ASSIGNMENT
Each record is to be duplicated exactly, with nothing added.

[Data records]
● ● ● ● ●

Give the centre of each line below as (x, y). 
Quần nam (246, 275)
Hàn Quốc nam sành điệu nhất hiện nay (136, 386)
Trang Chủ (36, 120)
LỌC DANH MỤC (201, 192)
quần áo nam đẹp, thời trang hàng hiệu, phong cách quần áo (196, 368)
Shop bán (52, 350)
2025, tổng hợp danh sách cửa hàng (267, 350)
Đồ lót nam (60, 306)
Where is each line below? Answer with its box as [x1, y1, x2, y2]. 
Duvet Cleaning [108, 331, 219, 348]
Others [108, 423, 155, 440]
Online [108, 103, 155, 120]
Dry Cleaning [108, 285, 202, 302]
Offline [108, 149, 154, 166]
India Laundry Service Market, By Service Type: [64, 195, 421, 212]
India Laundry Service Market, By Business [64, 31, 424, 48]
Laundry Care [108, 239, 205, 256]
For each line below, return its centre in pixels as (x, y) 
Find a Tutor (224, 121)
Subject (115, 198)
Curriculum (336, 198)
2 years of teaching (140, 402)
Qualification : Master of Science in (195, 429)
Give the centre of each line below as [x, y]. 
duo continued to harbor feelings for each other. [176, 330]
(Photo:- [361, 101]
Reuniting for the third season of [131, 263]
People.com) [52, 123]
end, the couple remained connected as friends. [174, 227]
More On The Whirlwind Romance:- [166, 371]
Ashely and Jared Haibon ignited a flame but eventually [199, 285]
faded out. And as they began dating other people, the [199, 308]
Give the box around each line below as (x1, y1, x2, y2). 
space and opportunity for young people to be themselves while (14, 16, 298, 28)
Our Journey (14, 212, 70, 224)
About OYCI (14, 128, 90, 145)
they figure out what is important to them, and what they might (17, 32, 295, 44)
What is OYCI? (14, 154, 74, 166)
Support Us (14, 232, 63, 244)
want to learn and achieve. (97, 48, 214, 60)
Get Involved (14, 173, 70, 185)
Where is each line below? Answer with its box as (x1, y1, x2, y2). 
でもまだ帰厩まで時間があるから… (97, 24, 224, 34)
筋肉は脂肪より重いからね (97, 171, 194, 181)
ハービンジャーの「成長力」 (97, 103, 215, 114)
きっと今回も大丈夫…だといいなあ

● ● ● ● ●

ANSWER SPACE
Give the centre of each line below as (x, y). 
Quần nam (246, 275)
Hàn Quốc nam sành điệu nhất hiện nay (136, 386)
Trang Chủ (36, 120)
LỌC DANH MỤC (201, 192)
quần áo nam đẹp, thời trang hàng hiệu, phong cách quần áo (196, 368)
Shop bán (52, 350)
2025, tổng hợp danh sách cửa hàng (267, 350)
Đồ lót nam (60, 306)
Where is each line below? Answer with its box as [x1, y1, x2, y2]. 
Duvet Cleaning [108, 331, 219, 348]
Others [108, 423, 155, 440]
Online [108, 103, 155, 120]
Dry Cleaning [108, 285, 202, 302]
Offline [108, 149, 154, 166]
India Laundry Service Market, By Service Type: [64, 195, 421, 212]
India Laundry Service Market, By Business [64, 31, 424, 48]
Laundry Care [108, 239, 205, 256]
For each line below, return its centre in pixels as (x, y) 
Find a Tutor (224, 121)
Subject (115, 198)
Curriculum (336, 198)
2 years of teaching (140, 402)
Qualification : Master of Science in (195, 429)
Give the centre of each line below as [x, y]. 
duo continued to harbor feelings for each other. [176, 330]
(Photo:- [361, 101]
Reuniting for the third season of [131, 263]
People.com) [52, 123]
end, the couple remained connected as friends. [174, 227]
More On The Whirlwind Romance:- [166, 371]
Ashely and Jared Haibon ignited a flame but eventually [199, 285]
faded out. And as they began dating other people, the [199, 308]
Give the box around each line below as (x1, y1, x2, y2). 
space and opportunity for young people to be themselves while (14, 16, 298, 28)
Our Journey (14, 212, 70, 224)
About OYCI (14, 128, 90, 145)
they figure out what is important to them, and what they might (17, 32, 295, 44)
What is OYCI? (14, 154, 74, 166)
Support Us (14, 232, 63, 244)
want to learn and achieve. (97, 48, 214, 60)
Get Involved (14, 173, 70, 185)
Where is each line below? Answer with its box as (x1, y1, x2, y2). 
でもまだ帰厩まで時間があるから… (97, 24, 224, 34)
筋肉は脂肪より重いからね (97, 171, 194, 181)
ハービンジャーの「成長力」 (97, 103, 215, 114)
きっと今回も大丈夫…だといいなあ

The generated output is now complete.